- SOURCE DATA:
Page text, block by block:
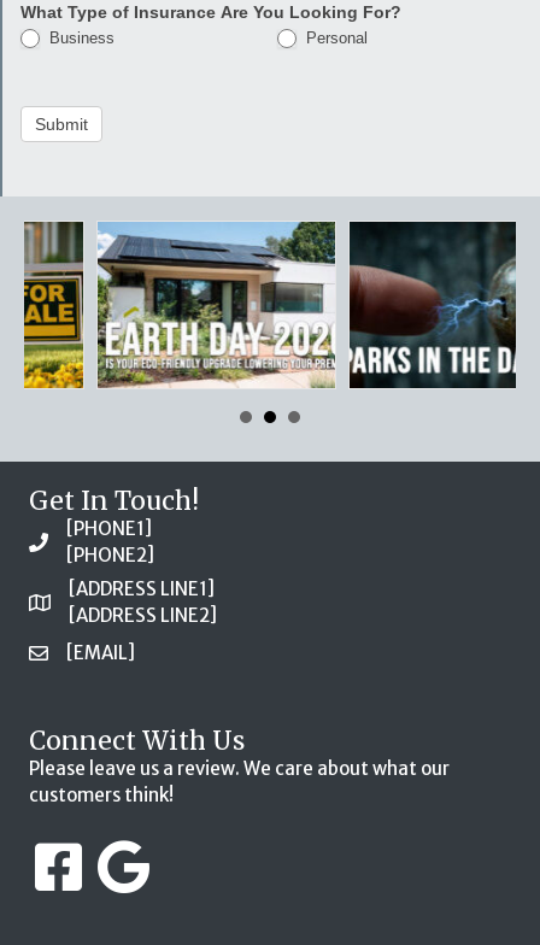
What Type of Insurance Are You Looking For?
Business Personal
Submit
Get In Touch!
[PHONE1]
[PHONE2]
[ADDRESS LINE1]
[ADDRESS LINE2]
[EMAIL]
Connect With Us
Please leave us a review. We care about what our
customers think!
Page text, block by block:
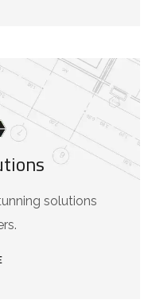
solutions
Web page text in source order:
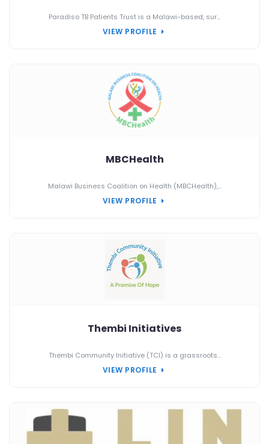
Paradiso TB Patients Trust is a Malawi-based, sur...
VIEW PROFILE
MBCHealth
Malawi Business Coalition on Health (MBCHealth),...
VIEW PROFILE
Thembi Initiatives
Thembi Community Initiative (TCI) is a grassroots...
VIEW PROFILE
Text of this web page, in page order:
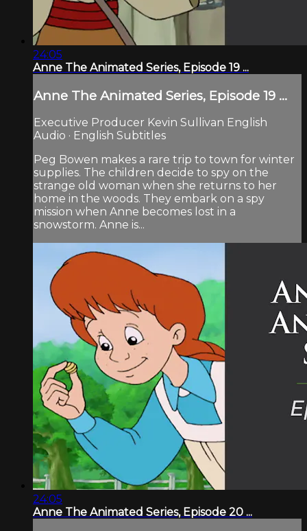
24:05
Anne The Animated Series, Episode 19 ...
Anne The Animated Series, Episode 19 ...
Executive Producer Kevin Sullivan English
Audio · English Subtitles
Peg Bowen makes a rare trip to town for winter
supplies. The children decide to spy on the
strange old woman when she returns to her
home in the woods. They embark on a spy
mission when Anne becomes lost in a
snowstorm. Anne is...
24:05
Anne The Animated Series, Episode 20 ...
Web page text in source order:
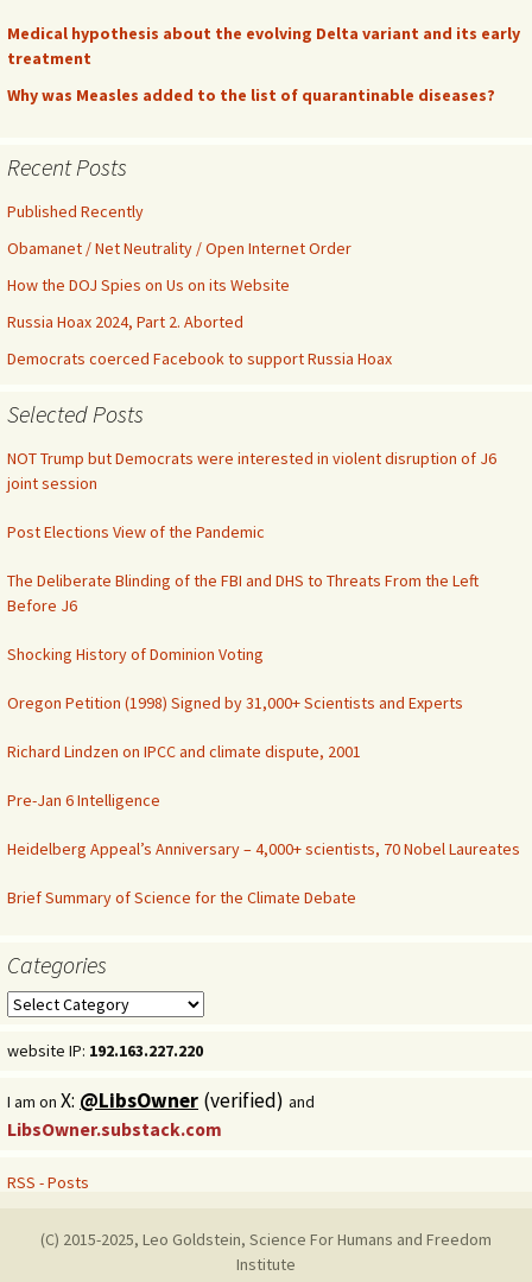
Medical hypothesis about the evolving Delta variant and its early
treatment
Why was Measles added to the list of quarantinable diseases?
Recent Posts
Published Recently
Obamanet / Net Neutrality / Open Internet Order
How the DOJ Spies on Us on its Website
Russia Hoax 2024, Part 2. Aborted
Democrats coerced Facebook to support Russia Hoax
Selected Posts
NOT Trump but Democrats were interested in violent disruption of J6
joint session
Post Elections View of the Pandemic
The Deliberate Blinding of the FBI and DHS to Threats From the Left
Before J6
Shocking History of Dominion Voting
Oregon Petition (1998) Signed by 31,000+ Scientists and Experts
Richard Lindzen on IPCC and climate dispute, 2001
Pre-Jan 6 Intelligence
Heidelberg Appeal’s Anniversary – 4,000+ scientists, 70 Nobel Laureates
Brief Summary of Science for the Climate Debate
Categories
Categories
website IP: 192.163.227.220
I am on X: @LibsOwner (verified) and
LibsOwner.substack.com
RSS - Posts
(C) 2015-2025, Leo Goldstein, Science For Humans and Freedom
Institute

- INSTRUCTIONS FOR THE TASK: State how many lines of the records contain the string "about". The number is the whole answer.

- RESULT FOR THIS TASK: 2